--- WHAT TO DO ---
For every entry below, give an exact repeat and leave out the pictures.

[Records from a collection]

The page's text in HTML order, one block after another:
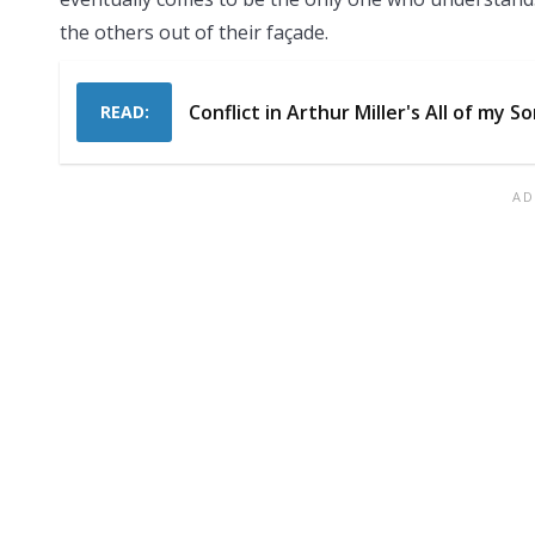
the others out of their façade.
READ: Conflict in Arthur Miller's All of my
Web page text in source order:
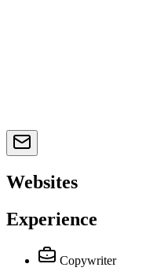
Websites
Experience
Copywriter
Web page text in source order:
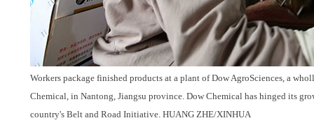
Workers package finished products at a plant of Dow AgroSciences, a
Chemical, in Nantong, Jiangsu province. Dow Chemical has hinged its
country's Belt and Road Initiative. HUANG ZHE/XINHUA
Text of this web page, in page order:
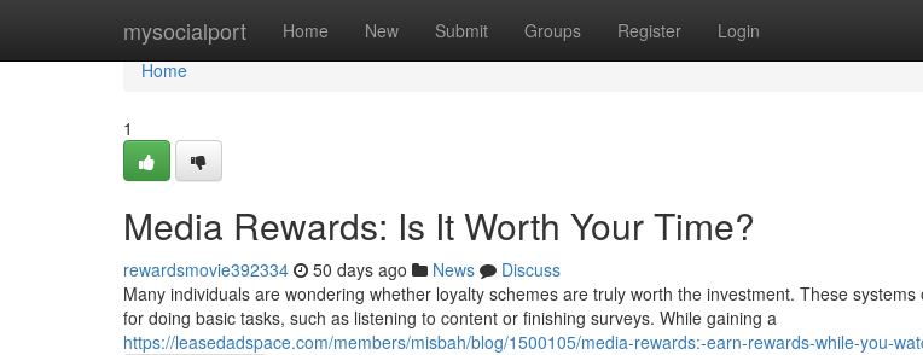
mysocialport Home New Submit Groups Register Login
Home
Home
1
Media Rewards: Is It Worth Your Time?
rewardsmovie392334 50 days ago News
Discuss
Many individuals are wondering whether loyalty schemes are truly worth the investment. These
for doing basic tasks, such as listening to content or finishing surveys. While gaining a
https://leasedadspace.com/members/misbah/blog/1500105/media-rewards:-earn-rewards-while-you-
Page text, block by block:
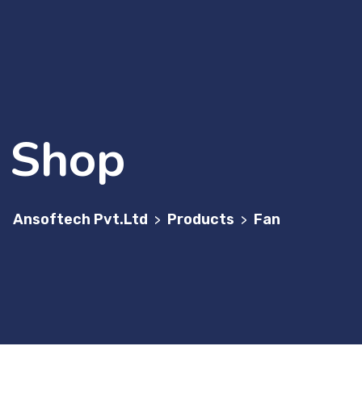
Shop
Ansoftech Pvt.Ltd > Products > Fan
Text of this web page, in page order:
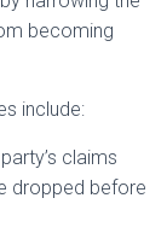
becoming
include:
claims
dropped before
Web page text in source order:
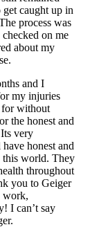
caught up in
process was
on me
about my
and I
my injuries
without
the honest and
very
honest and
this world. They
throughout
you to Geiger
work,
I can’t say
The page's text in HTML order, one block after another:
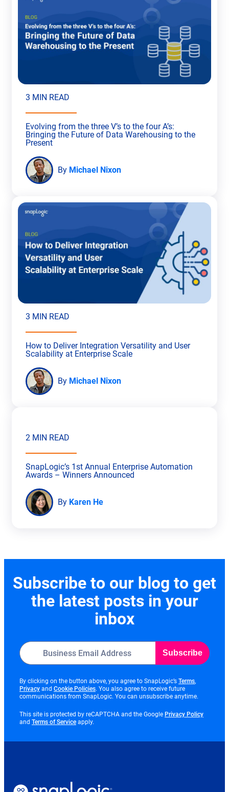
3 MIN READ
Evolving from the three V’s to the four A’s:
Bringing the Future of Data Warehousing to the
Present
By Michael Nixon
3 MIN READ
How to Deliver Integration Versatility and User
Scalability at Enterprise Scale
By Michael Nixon
2 MIN READ
SnapLogic’s 1st Annual Enterprise Automation
Awards – Winners Announced
By Karen He
Subscribe to our blog to get
the latest posts in your
inbox
Subscribe
By clicking on the button above, you agree to SnapLogic’s Termsopens
new
,
Privacyopens
in
tab
and Cookie Policiesopens
in
tab
. You also agree to receive future
communications from SnapLogic. You can unsubscribe anytime.
This site is protected by reCAPTCHA and the Google Privacy Policyopens
and Terms of Serviceopens
apply.
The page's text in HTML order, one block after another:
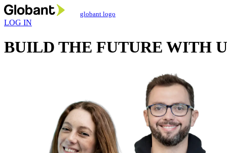
globant logo
LOG IN
BUILD THE FUTURE WITH
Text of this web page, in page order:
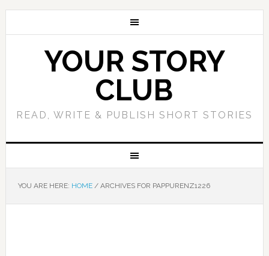
YOUR STORY
CLUB
READ, WRITE & PUBLISH SHORT STORIES
YOU ARE HERE: HOME /ARCHIVES FOR PAPPURENZ1226
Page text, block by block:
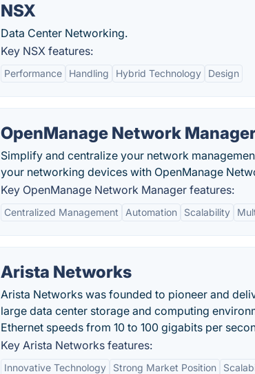
NSX
Data Center Networking.
Key NSX features:
Performance Handling Hybrid Technology Design
OpenManage Network
Simplify and centralize your network
your networking devices with OpenManage
Key OpenManage Network Manager features:
Centralized Management Automation Scalability
Arista Networks
Arista Networks was founded to pioneer and
large data center storage and computing
Ethernet speeds from 10 to 100 gigabits per
Key Arista Networks features:
Innovative Technology Strong Market Position

--- RESULT FOR THIS EXERCISE ---
The page's text in HTML order, one block after another:
the others out of their façade.
READ: Conflict in Arthur Miller's All of my
Web page text in source order:
Websites
Experience
Copywriter
Web page text in source order:
Workers package finished products at a plant of Dow AgroSciences, a
Chemical, in Nantong, Jiangsu province. Dow Chemical has hinged its
country's Belt and Road Initiative. HUANG ZHE/XINHUA
Text of this web page, in page order:
mysocialport Home New Submit Groups Register Login
Home
Home
1
Media Rewards: Is It Worth Your Time?
rewardsmovie392334 50 days ago News
Discuss
Many individuals are wondering whether loyalty schemes are truly worth the investment. These
for doing basic tasks, such as listening to content or finishing surveys. While gaining a
https://leasedadspace.com/members/misbah/blog/1500105/media-rewards:-earn-rewards-while-you-
Page text, block by block:
Shop
Ansoftech Pvt.Ltd > Products > Fan
Text of this web page, in page order:
becoming
include:
claims
dropped before
Web page text in source order:
caught up in
process was
on me
about my
and I
my injuries
without
the honest and
very
honest and
this world. They
throughout
you to Geiger
work,
I can’t say
The page's text in HTML order, one block after another:
3 MIN READ
Evolving from the three V’s to the four A’s:
Bringing the Future of Data Warehousing to the
Present
By Michael Nixon
3 MIN READ
How to Deliver Integration Versatility and User
Scalability at Enterprise Scale
By Michael Nixon
2 MIN READ
SnapLogic’s 1st Annual Enterprise Automation
Awards – Winners Announced
By Karen He
Subscribe to our blog to get
the latest posts in your
inbox
Subscribe
By clicking on the button above, you agree to SnapLogic’s Termsopens
new
,
Privacyopens
in
tab
and Cookie Policiesopens
in
tab
. You also agree to receive future
communications from SnapLogic. You can unsubscribe anytime.
This site is protected by reCAPTCHA and the Google Privacy Policyopens
and Terms of Serviceopens
apply.
The page's text in HTML order, one block after another:
globant logo
LOG IN
BUILD THE FUTURE WITH
Text of this web page, in page order:
YOUR STORY
CLUB
READ, WRITE & PUBLISH SHORT STORIES
YOU ARE HERE: HOME /ARCHIVES FOR PAPPURENZ1226
Page text, block by block:
NSX
Data Center Networking.
Key NSX features:
Performance Handling Hybrid Technology Design
OpenManage Network
Simplify and centralize your network
your networking devices with OpenManage
Key OpenManage Network Manager features:
Centralized Management Automation Scalability
Arista Networks
Arista Networks was founded to pioneer and
large data center storage and computing
Ethernet speeds from 10 to 100 gigabits per
Key Arista Networks features:
Innovative Technology Strong Market Position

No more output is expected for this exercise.